(Beginning of Exercise data)

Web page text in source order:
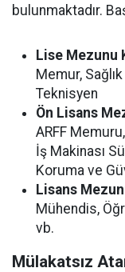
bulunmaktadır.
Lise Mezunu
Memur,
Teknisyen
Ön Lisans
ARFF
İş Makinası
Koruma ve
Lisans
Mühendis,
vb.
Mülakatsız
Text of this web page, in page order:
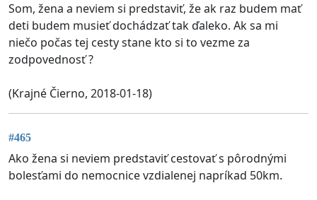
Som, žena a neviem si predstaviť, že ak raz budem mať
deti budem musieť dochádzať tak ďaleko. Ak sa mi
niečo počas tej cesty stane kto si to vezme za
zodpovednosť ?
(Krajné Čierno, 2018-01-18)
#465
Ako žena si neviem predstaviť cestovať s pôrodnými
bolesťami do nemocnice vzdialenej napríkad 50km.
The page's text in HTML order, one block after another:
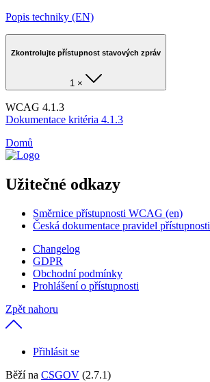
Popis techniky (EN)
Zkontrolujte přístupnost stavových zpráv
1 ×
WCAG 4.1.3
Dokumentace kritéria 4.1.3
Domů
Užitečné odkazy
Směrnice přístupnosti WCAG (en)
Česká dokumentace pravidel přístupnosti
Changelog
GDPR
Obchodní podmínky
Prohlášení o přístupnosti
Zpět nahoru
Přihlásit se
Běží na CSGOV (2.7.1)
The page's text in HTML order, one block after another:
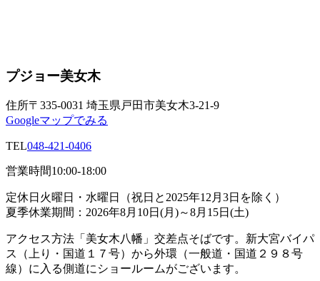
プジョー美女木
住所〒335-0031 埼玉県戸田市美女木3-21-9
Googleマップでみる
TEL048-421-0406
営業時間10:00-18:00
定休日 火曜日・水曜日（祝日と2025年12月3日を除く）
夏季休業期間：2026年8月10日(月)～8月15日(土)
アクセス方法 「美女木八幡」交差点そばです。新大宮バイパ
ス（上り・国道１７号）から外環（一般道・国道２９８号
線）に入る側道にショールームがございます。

(End of Exercise data)

Please return the entries above exactly as they appear, but without the pictures.

Web page text in source order:
bulunmaktadır.
Lise Mezunu
Memur,
Teknisyen
Ön Lisans
ARFF
İş Makinası
Koruma ve
Lisans
Mühendis,
vb.
Mülakatsız
Text of this web page, in page order:
Som, žena a neviem si predstaviť, že ak raz budem mať
deti budem musieť dochádzať tak ďaleko. Ak sa mi
niečo počas tej cesty stane kto si to vezme za
zodpovednosť ?
(Krajné Čierno, 2018-01-18)
#465
Ako žena si neviem predstaviť cestovať s pôrodnými
bolesťami do nemocnice vzdialenej napríkad 50km.
The page's text in HTML order, one block after another:
Popis techniky (EN)
Zkontrolujte přístupnost stavových zpráv
1 ×
WCAG 4.1.3
Dokumentace kritéria 4.1.3
Domů
Užitečné odkazy
Směrnice přístupnosti WCAG (en)
Česká dokumentace pravidel přístupnosti
Changelog
GDPR
Obchodní podmínky
Prohlášení o přístupnosti
Zpět nahoru
Přihlásit se
Běží na CSGOV (2.7.1)
The page's text in HTML order, one block after another:
プジョー美女木
住所〒335-0031 埼玉県戸田市美女木3-21-9
Googleマップでみる
TEL048-421-0406
営業時間10:00-18:00
定休日 火曜日・水曜日（祝日と2025年12月3日を除く）
夏季休業期間：2026年8月10日(月)～8月15日(土)
アクセス方法 「美女木八幡」交差点そばです。新大宮バイパ
ス（上り・国道１７号）から外環（一般道・国道２９８号
線）に入る側道にショールームがございます。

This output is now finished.